**Extracted material**
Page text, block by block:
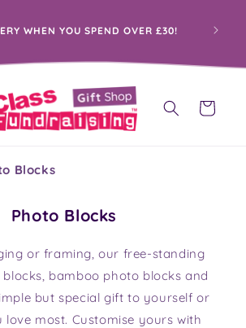
SCHOOLS RAISE FUNDS
PERSONALISED GIFTS
Cart
Blocks
Photo Blocks
or framing, our free-standing
bamboo photo blocks and
but special gift to yourself or
love most. Customise yours with
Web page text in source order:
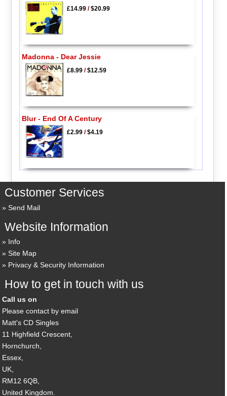
£14.99/$20.99
Madonna - Dear Jessie
£8.99/$12.59
Blur - End Of A Century
£2.99/$4.19
Customer Services
Send Mail
Website Information
Info
Site Map
Privacy & Security Information
How to get in touch with us
Call us on
Please contact by email
Matt's CD Singles
11 Highfield Crescent,
Hornchurch,
Essex,
UK,
RM12 6QB,
United Kingdom.
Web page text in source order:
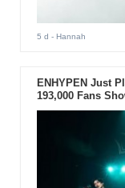
5 d - Hannah
ENHYPEN Just
193,000 Fans
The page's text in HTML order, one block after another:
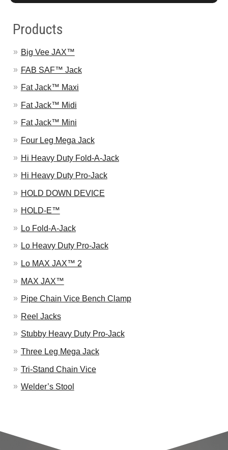
Products
Big Vee JAX™
FAB SAF™ Jack
Fat Jack™ Maxi
Fat Jack™ Midi
Fat Jack™ Mini
Four Leg Mega Jack
Hi Heavy Duty Fold-A-Jack
Hi Heavy Duty Pro-Jack
HOLD DOWN DEVICE
HOLD-E™
Lo Fold-A-Jack
Lo Heavy Duty Pro-Jack
Lo MAX JAX™ 2
MAX JAX™
Pipe Chain Vice Bench Clamp
Reel Jacks
Stubby Heavy Duty Pro-Jack
Three Leg Mega Jack
Tri-Stand Chain Vice
Welder’s Stool
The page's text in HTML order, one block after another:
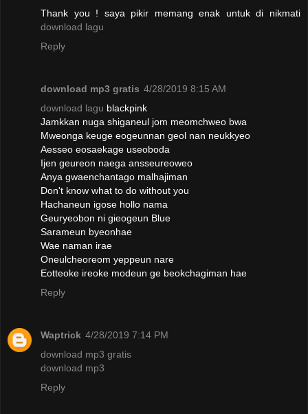
Thank you ! saya pikir memang enak untuk di nikmati
download lagu
Reply
download mp3 gratis 4/28/2019 8:15 AM
download lagu blackpink
Jamkkan nuga shiganeul jom meomchweo bwa
Mweonga keuge eogeunnan geol nan neukkyeo
Aesseo eosaekage useoboda
Ijen geureon naega ansseureoweo
Anya gwaenchantago malhajiman
Don't know what to do without you
Hachaneun igose hollo nama
Geuryeobon ni gieogeun Blue
Sarameun byeonhae
Wae naman irae
Oneulcheoreom yeppeun nare
Eotteoke ireoke modeun ge beokchagiman hae
Reply
Waptrick 4/28/2019 7:14 PM
download mp3 gratis
download mp3
Reply
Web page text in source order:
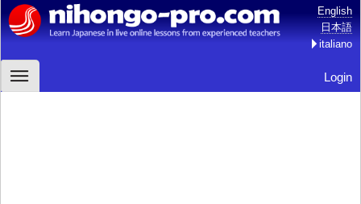
English
日本語
italiano
Login
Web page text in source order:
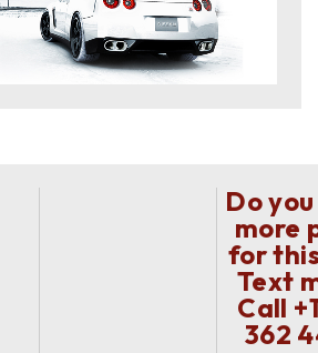
Do
more
for
Text
Call
362
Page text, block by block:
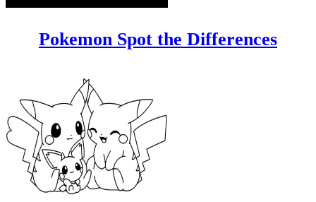
Pokemon Spot the Differences
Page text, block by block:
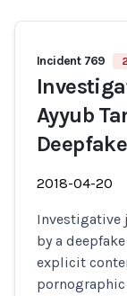
Incident 769
Ayyub
2018-04-20
Investigative
by a
explicit
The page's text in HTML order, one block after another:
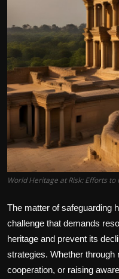
World Heritage at Risk: Efforts
The matter of safeguarding
challenge that demands
heritage and prevent its
strategies. Whether through
cooperation, or raising
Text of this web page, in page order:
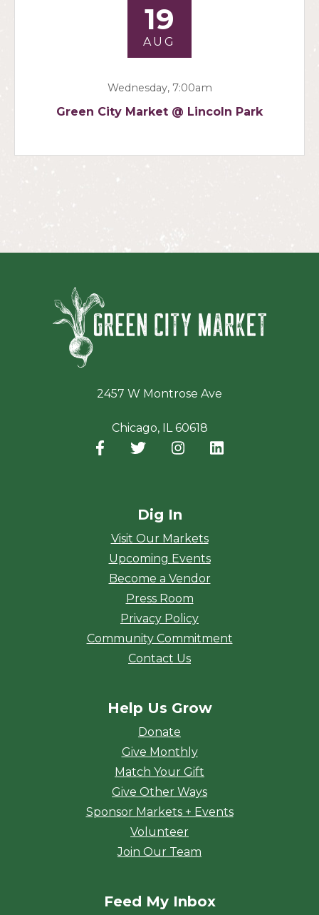
19
AUG
Wednesday, 7:00am
Green City Market @ Lincoln Park
2457 W Montrose Ave
Chicago, IL 60618
Facebook
(opens in a new window)
Twitter
(opens in a new window)
Instagram
(opens in a new
Dig In
Visit Our Markets
Upcoming Events
Become a Vendor
Press Room
Privacy Policy
Community Commitment
Contact Us
Help Us Grow
Donate
Give Monthly
Match Your Gift
Give Other Ways
Sponsor Markets + Events
Volunteer
Join Our Team
Feed My Inbox
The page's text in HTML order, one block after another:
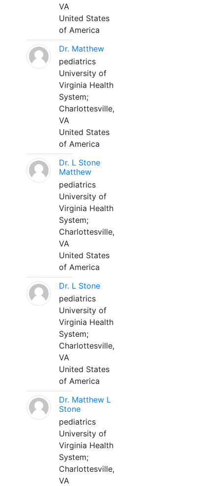
VA
United States
of America
Dr. Matthew
pediatrics
University of
Virginia Health
System;
Charlottesville,
VA
United States
of America
Dr. L Stone
Matthew
pediatrics
University of
Virginia Health
System;
Charlottesville,
VA
United States
of America
Dr. L Stone
pediatrics
University of
Virginia Health
System;
Charlottesville,
VA
United States
of America
Dr. Matthew L
Stone
pediatrics
University of
Virginia Health
System;
Charlottesville,
VA
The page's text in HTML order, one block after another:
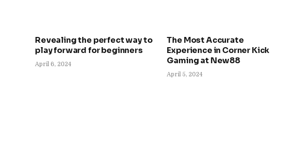
Revealing the perfect way to
play forward for beginners
April 6, 2024
The Most Accurate
Experience in Corner Kick
Gaming at New88
April 5, 2024
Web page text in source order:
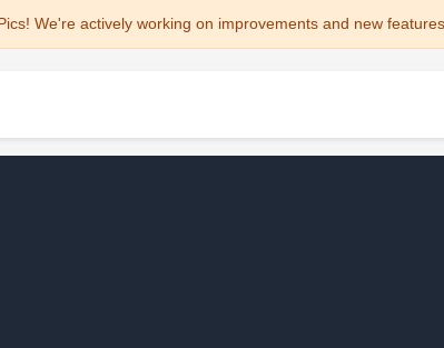
We're actively working on improvements and new
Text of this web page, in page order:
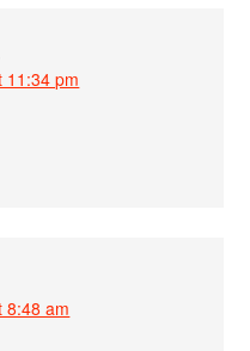
11:34 pm
8:48 am
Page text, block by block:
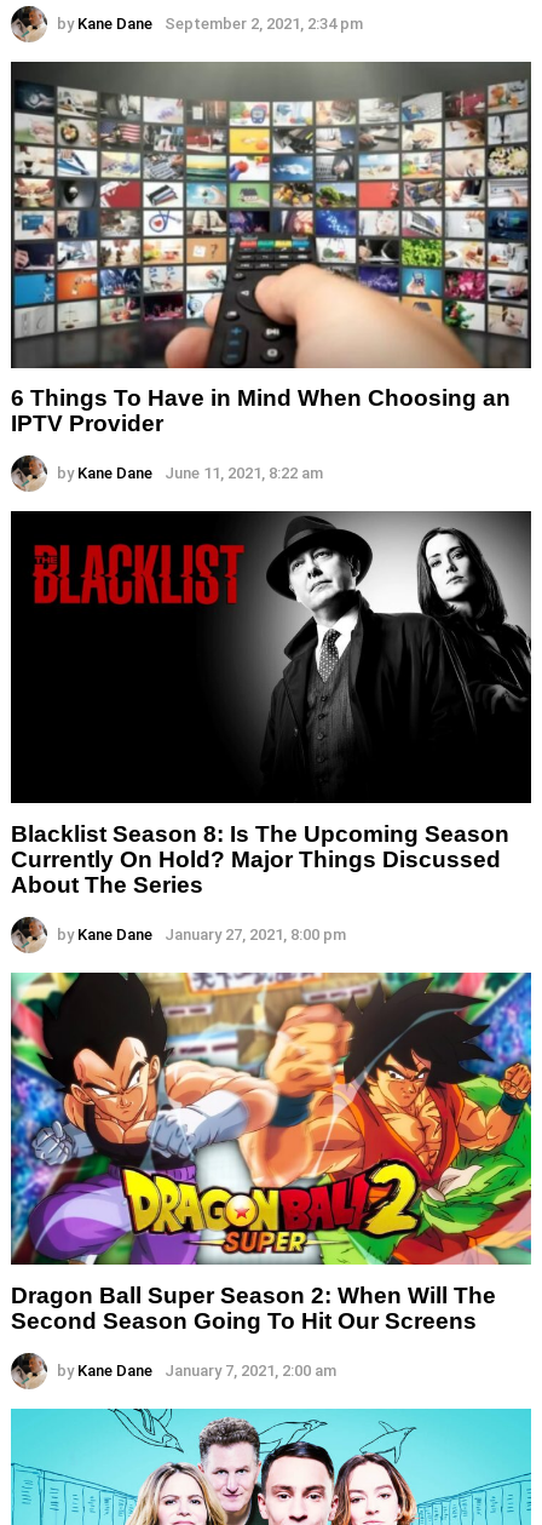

**Exercise aim**
Copy the entries precisely, images excluded.

**Answer space**
Page text, block by block:
SCHOOLS RAISE FUNDS
PERSONALISED GIFTS
Cart
Blocks
Photo Blocks
or framing, our free-standing
bamboo photo blocks and
but special gift to yourself or
love most. Customise yours with
Web page text in source order:
£14.99/$20.99
Madonna - Dear Jessie
£8.99/$12.59
Blur - End Of A Century
£2.99/$4.19
Customer Services
Send Mail
Website Information
Info
Site Map
Privacy & Security Information
How to get in touch with us
Call us on
Please contact by email
Matt's CD Singles
11 Highfield Crescent,
Hornchurch,
Essex,
UK,
RM12 6QB,
United Kingdom.
Web page text in source order:
5 d - Hannah
ENHYPEN Just
193,000 Fans
The page's text in HTML order, one block after another:
Products
Big Vee JAX™
FAB SAF™ Jack
Fat Jack™ Maxi
Fat Jack™ Midi
Fat Jack™ Mini
Four Leg Mega Jack
Hi Heavy Duty Fold-A-Jack
Hi Heavy Duty Pro-Jack
HOLD DOWN DEVICE
HOLD-E™
Lo Fold-A-Jack
Lo Heavy Duty Pro-Jack
Lo MAX JAX™ 2
MAX JAX™
Pipe Chain Vice Bench Clamp
Reel Jacks
Stubby Heavy Duty Pro-Jack
Three Leg Mega Jack
Tri-Stand Chain Vice
Welder’s Stool
The page's text in HTML order, one block after another:
Thank you ! saya pikir memang enak untuk di nikmati
download lagu
Reply
download mp3 gratis 4/28/2019 8:15 AM
download lagu blackpink
Jamkkan nuga shiganeul jom meomchweo bwa
Mweonga keuge eogeunnan geol nan neukkyeo
Aesseo eosaekage useoboda
Ijen geureon naega ansseureoweo
Anya gwaenchantago malhajiman
Don't know what to do without you
Hachaneun igose hollo nama
Geuryeobon ni gieogeun Blue
Sarameun byeonhae
Wae naman irae
Oneulcheoreom yeppeun nare
Eotteoke ireoke modeun ge beokchagiman hae
Reply
Waptrick 4/28/2019 7:14 PM
download mp3 gratis
download mp3
Reply
Web page text in source order:
English
日本語
italiano
Login
Web page text in source order:
Do
more
for
Text
Call
362
Page text, block by block:
Pokemon Spot the Differences
Page text, block by block:
Incident 769
Ayyub
2018-04-20
Investigative
by a
explicit
The page's text in HTML order, one block after another:
World Heritage at Risk: Efforts
The matter of safeguarding
challenge that demands
heritage and prevent its
strategies. Whether through
cooperation, or raising
Text of this web page, in page order:
19
AUG
Wednesday, 7:00am
Green City Market @ Lincoln Park
2457 W Montrose Ave
Chicago, IL 60618
Facebook
(opens in a new window)
Twitter
(opens in a new window)
Instagram
(opens in a new
Dig In
Visit Our Markets
Upcoming Events
Become a Vendor
Press Room
Privacy Policy
Community Commitment
Contact Us
Help Us Grow
Donate
Give Monthly
Match Your Gift
Give Other Ways
Sponsor Markets + Events
Volunteer
Join Our Team
Feed My Inbox
The page's text in HTML order, one block after another:
VA
United States
of America
Dr. Matthew
pediatrics
University of
Virginia Health
System;
Charlottesville,
VA
United States
of America
Dr. L Stone
Matthew
pediatrics
University of
Virginia Health
System;
Charlottesville,
VA
United States
of America
Dr. L Stone
pediatrics
University of
Virginia Health
System;
Charlottesville,
VA
United States
of America
Dr. Matthew L
Stone
pediatrics
University of
Virginia Health
System;
Charlottesville,
VA
The page's text in HTML order, one block after another:
Revealing the perfect way to
play forward for beginners
April 6, 2024
The Most Accurate
Experience in Corner Kick
Gaming at New88
April 5, 2024
Web page text in source order:
We're actively working on improvements and new
Text of this web page, in page order:
11:34 pm
8:48 am
Page text, block by block:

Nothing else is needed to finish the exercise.